Mark Jung-Beeman, John Kounios, Ed Bowden, and their colleagues recount the storied origin of the term Eureka!, which Archimedes reportedly shouted upon realizing that water displacement could be used to compute density. Illustrating the strong emotional response elicited by such a sudden insight, Archimedes is said to have run home from the baths in euphoric glee—without his clothes.

Among other characteristics that typically distinguish insight from “noninsight” solutions, people feel stuck before insight strikes; they can't explain how they solved the problem and might say they were not even thinking about it; the solution appears suddenly and is immediately seen as correct. But are the neural processes involved in arriving at a solution through insight actually distinct from those related to more mundane problem-solving?
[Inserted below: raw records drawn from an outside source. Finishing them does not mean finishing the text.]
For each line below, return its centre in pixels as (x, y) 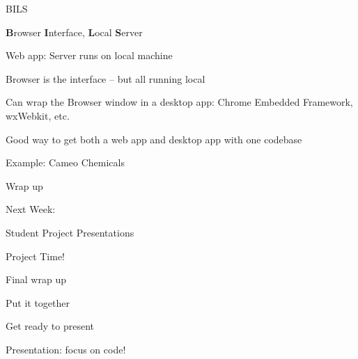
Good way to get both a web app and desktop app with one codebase (154, 139)
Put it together (38, 302)
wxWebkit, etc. (38, 115)
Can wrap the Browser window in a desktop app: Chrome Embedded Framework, (179, 102)
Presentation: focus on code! (66, 349)
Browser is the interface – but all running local (106, 78)
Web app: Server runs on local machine (89, 55)
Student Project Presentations (70, 232)
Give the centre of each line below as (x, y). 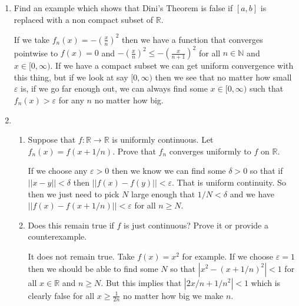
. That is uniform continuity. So (229, 182)
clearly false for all (61, 295)
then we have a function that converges (192, 39)
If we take (32, 39)
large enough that (163, 194)
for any (71, 100)
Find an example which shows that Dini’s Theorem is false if (123, 8)
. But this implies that (141, 282)
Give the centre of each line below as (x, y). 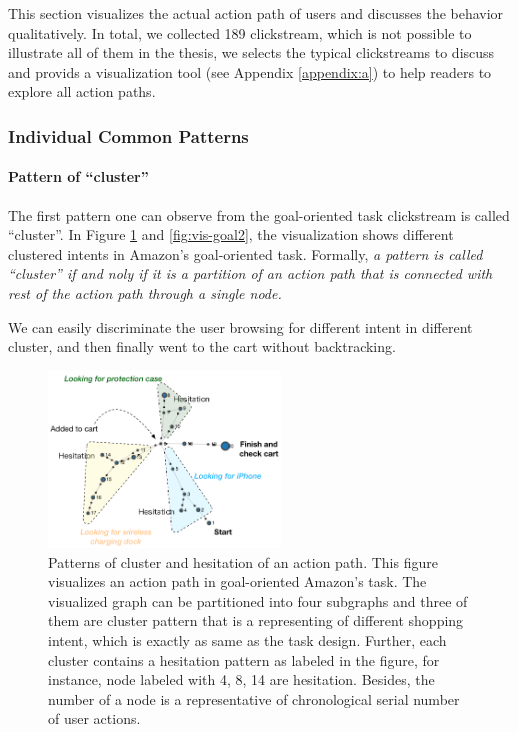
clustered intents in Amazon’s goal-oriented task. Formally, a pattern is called (245, 253)
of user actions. (94, 718)
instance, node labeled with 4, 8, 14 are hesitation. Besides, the (241, 679)
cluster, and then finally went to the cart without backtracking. (202, 346)
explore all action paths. (82, 91)
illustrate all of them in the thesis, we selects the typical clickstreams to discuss (251, 52)
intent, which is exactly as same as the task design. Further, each (247, 640)
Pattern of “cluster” (78, 176)
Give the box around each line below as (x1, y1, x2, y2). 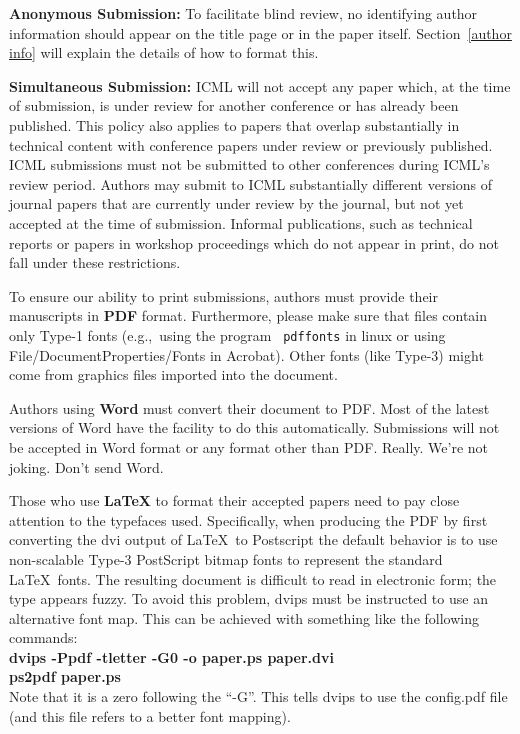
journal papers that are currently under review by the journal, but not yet (9, 193, 464, 214)
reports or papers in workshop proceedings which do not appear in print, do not (9, 232, 499, 253)
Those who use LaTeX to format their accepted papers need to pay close (9, 490, 460, 511)
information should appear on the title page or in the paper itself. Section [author (9, 22, 512, 43)
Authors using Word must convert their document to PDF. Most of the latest (9, 397, 490, 418)
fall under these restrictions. (9, 252, 181, 273)
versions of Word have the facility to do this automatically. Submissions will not (9, 417, 500, 438)
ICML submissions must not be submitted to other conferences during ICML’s (9, 154, 490, 175)
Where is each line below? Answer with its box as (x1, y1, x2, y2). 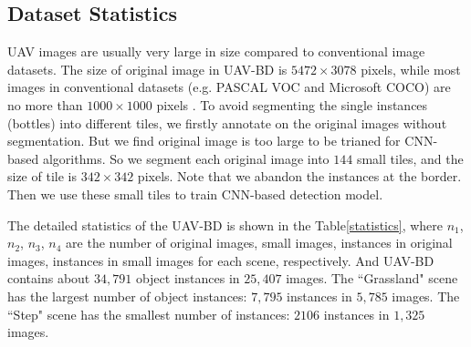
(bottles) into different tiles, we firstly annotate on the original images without (7, 113, 447, 132)
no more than (7, 95, 83, 114)
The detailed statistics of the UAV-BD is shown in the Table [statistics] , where (7, 215, 444, 234)
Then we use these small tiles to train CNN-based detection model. (7, 184, 383, 203)
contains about (7, 269, 90, 288)
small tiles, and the (356, 148, 464, 168)
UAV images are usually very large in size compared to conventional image (7, 42, 425, 61)
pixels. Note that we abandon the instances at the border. (137, 167, 462, 186)
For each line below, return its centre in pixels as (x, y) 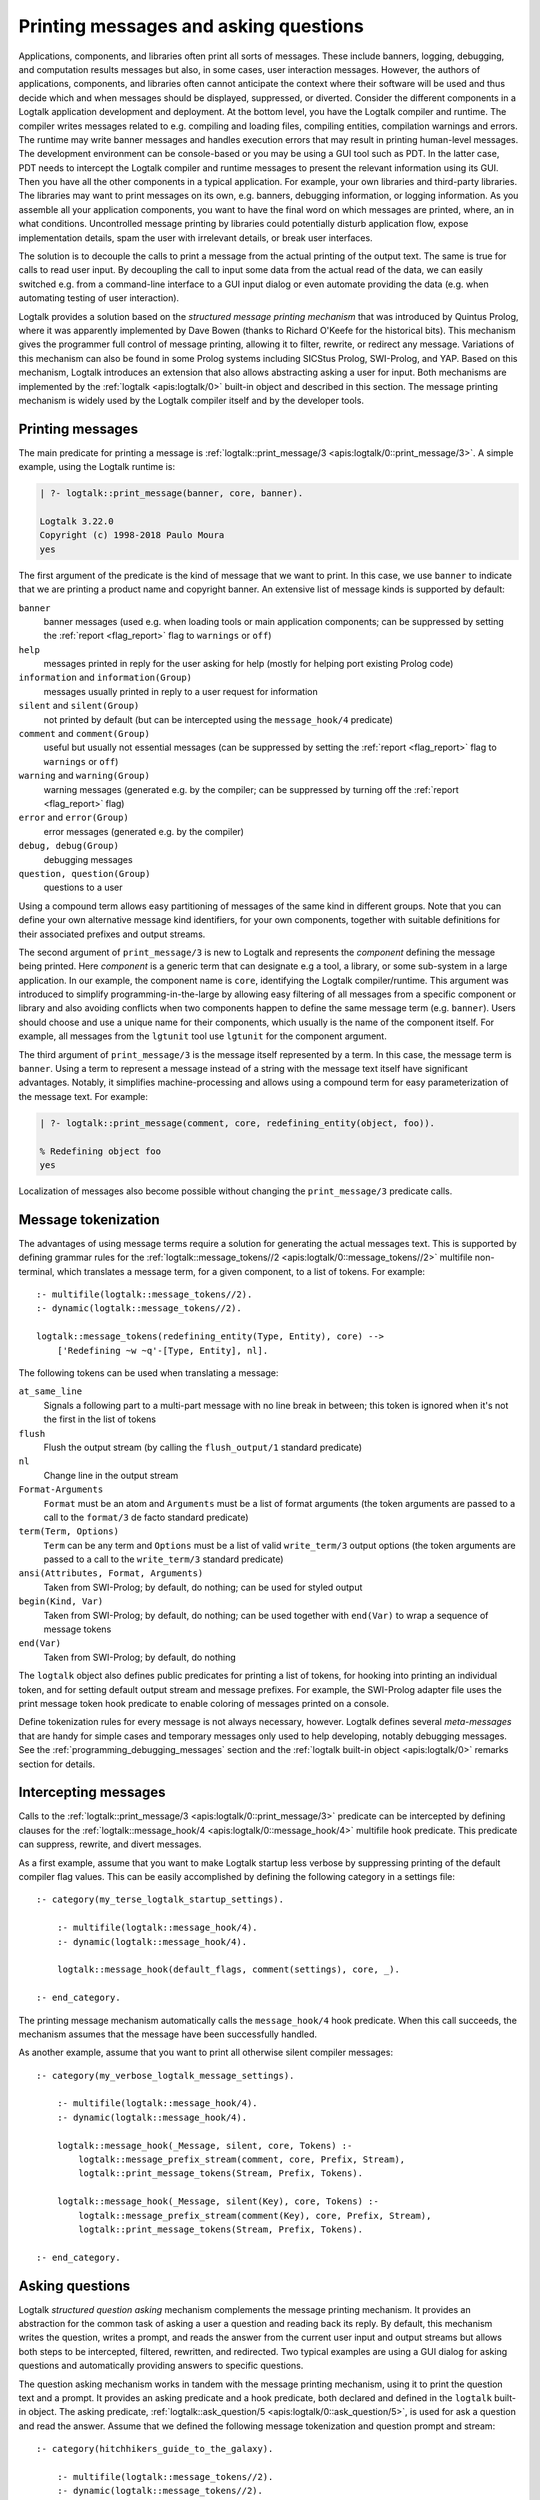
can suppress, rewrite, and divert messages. (110, 1844)
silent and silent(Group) (79, 706)
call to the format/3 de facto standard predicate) (146, 1517)
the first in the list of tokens (100, 1419)
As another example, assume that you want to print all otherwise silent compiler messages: (206, 2052)
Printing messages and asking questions (191, 26)
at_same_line (50, 1391)
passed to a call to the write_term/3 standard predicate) (163, 1559)
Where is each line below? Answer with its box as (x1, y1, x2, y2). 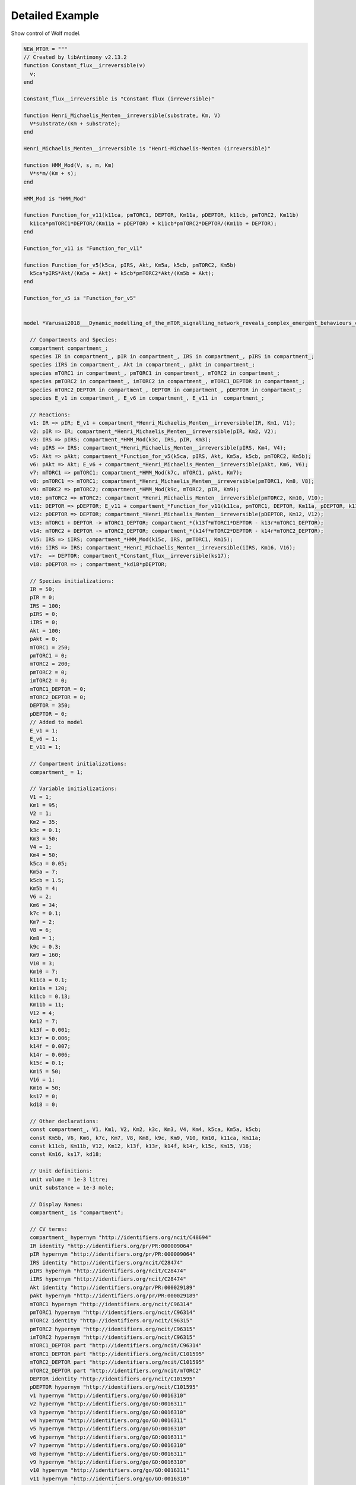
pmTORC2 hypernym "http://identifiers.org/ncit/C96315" (30, 1325, 196, 1332)
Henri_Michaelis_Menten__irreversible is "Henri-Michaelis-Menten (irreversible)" (23, 146, 271, 152)
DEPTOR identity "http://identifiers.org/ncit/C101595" (30, 1376, 196, 1382)
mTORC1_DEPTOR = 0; (30, 685, 87, 692)
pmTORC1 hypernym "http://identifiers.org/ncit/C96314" (30, 1309, 196, 1316)
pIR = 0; (30, 594, 55, 601)
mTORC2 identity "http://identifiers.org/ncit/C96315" (30, 1317, 193, 1324)
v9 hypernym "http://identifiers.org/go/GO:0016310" (30, 1458, 186, 1465)
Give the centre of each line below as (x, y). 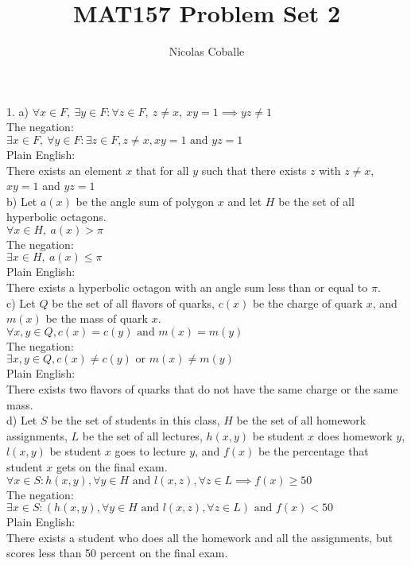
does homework (355, 435)
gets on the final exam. (112, 467)
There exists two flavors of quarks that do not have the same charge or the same (202, 389)
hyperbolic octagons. (56, 217)
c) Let (21, 302)
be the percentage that (313, 451)
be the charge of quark (308, 302)
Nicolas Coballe (207, 51)
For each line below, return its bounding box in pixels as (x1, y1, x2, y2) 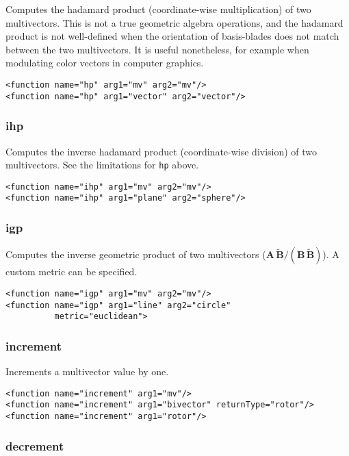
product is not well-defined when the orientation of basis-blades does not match (5, 29, 339, 43)
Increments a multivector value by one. (5, 364, 169, 379)
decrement (5, 437, 64, 454)
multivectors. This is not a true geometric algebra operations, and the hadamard (5, 15, 344, 29)
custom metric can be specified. (5, 264, 138, 279)
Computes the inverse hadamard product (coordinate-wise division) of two (5, 144, 318, 158)
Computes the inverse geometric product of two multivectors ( (5, 247, 266, 262)
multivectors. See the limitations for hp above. (5, 157, 199, 172)
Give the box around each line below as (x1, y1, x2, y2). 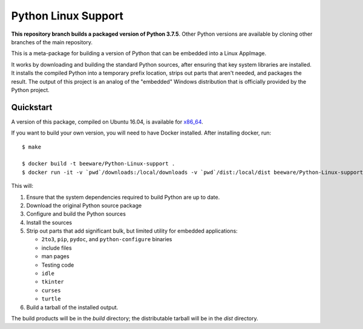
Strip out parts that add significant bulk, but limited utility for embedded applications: (26, 227, 238, 234)
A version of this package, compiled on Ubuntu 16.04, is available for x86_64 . (11, 118, 204, 125)
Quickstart (11, 102, 53, 112)
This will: (11, 182, 33, 190)
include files (41, 244, 72, 251)
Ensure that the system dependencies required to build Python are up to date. (26, 193, 220, 201)
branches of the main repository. (11, 38, 93, 45)
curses (41, 287, 61, 294)

Recent findings suggest that people think about solutions, at an unconscious level, prior to solving insight problems, and that the right cerebral hemisphere (RH) appears to be preferentially involved. Jung-Beeman et al. predicted that a particular region of the RH, called the anterior superior temporal gyrus (aSTG), is likely involved in insight because it seems critical for tasks that require recognizing broad associative semantic relationships—exactly the type of process that could facilitate reinterpretation of problems and lead to insight.

To test this hypothesis, Jung-Beeman et al. mapped both the location and electrical signature of neural activity using functional magnetic resonance imaging (fMRI) and the electroencephalogram (EEG). In the first experiment, thirteen people were given three words (pinecrabsauce) and asked to think of one word that would form a compound word or phrase for each of the words (can you figure it out?). Neural activity was mapped with fMRI while the participants were given 124 similar word problems—which can be solved quickly with or without insight, and evoke a distinct Aha! moment about half the time they're solved. Subjects pressed a button to indicate whether they had solved the problem using insight, which they had been told leads to an Aha! experience characterized by suddenness and obviousness.

While several cortical regions showed about the same heightened activity for both insight and noninsight-derived solutions, only the aSTG in the RH showed a robust insight effect. Given that neural activity in this area also increased when subjects first encountered the problem (perhaps reflecting unconscious processing), the authors conclude that the increase does not simply reflect the emotional jolt associated with insight.

In a second experiment, 19 new participants engaged in the same type of problem-solving tasks as the first group while their brain waves were measured with an EEG. The researchers then analyzed the EEG recordings to look for differences between insight and noninsight solutions in brain wave activity. The researchers found that 0.3 seconds before the subjects indicated solutions achieved through insight, there was a burst of neural activity of one particular type: high-frequency (gamma band) activity that is often thought to reflect complex cognitive processing. This activity was also mapped to the aSTG of the RH, providing compelling convergence across experiments and methods.

Problem-solving involves a complex cortical network to encode, retrieve, and evaluate information, but these results show that solving verbal problems with insight requires at least one additional component. Further, the fact that the effect occurred in RH aSTG suggests what that process may be: integration of distantly related information. Distinct neural processes, the authors conclude, underlie the sudden flash of insight that allows people to “see connections that previously eluded them.”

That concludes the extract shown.